Le module gonflable (BEAM, Bigelow Expandable Activity Module) pesant moins d'une tonne sera très probablement lancé vers l'ISS par le lanceur cargo privé Dragon. Il prendra une forme cylindrique une fois mis en orbite et aura une longueur de 4 mètres pour un diamètre de 3 mètres. Cette section supplémentaire est une excellente opportunité pour élargir l’espace vital de la station spatiale, estime le membre de l’Académie russe d’astronautique Iouri Karach.
« Pour l’ISS, le module gonflable – c’est avant tout un espace de vie pour les astronautes. Il est très compact et une fois mis en orbite, il se transforme en une grande construction. Ce genre d’habitations gonflables est actuellement étudié non seulement pour des projets circumterrestres, mais aussi pour des projets martiens. La société Mars-1, qui propose d’envoyer des humains sur Mars, compte édifier sur la Planète Rouge un véritable village composé de ces modules gonflables. La Lune aura également besoin de ce type de modules.
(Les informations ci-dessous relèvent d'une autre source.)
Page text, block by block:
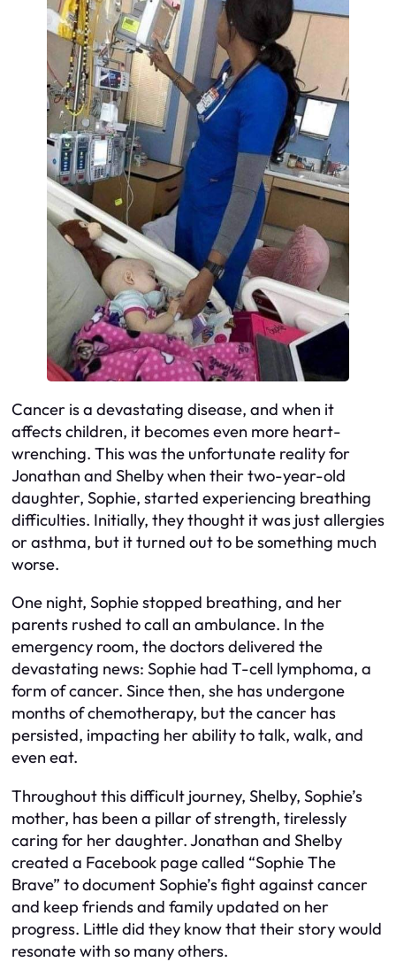
Cancer is a devastating disease, and when it
affects children, it becomes even more heart-
wrenching. This was the unfortunate reality for
Jonathan and Shelby when their two-year-old
daughter, Sophie, started experiencing breathing
difficulties. Initially, they thought it was just allergies
or asthma, but it turned out to be something much
worse.
One night, Sophie stopped breathing, and her
parents rushed to call an ambulance. In the
emergency room, the doctors delivered the
devastating news: Sophie had T-cell lymphoma, a
form of cancer. Since then, she has undergone
months of chemotherapy, but the cancer has
persisted, impacting her ability to talk, walk, and
even eat.
Throughout this difficult journey, Shelby, Sophie’s
mother, has been a pillar of strength, tirelessly
caring for her daughter. Jonathan and Shelby
created a Facebook page called “Sophie The
Brave” to document Sophie’s fight against cancer
and keep friends and family updated on her
progress. Little did they know that their story would
resonate with so many others.

Les chercheurs considèrent que les modules gonflables pourront garantir une meilleure protection contre le rayonnement et les météorites ».
L'idée d'utiliser des modules gonflables dans les technologies de l'espace n'est pas nouvelle: dans les années 1960, un sas gonflable était installé sur le vaisseau spatial Voskhod-2 et c’est par ce sas que le cosmonaute soviétique Sergueï Léonov a effectué la première sortie extravéhiculaire.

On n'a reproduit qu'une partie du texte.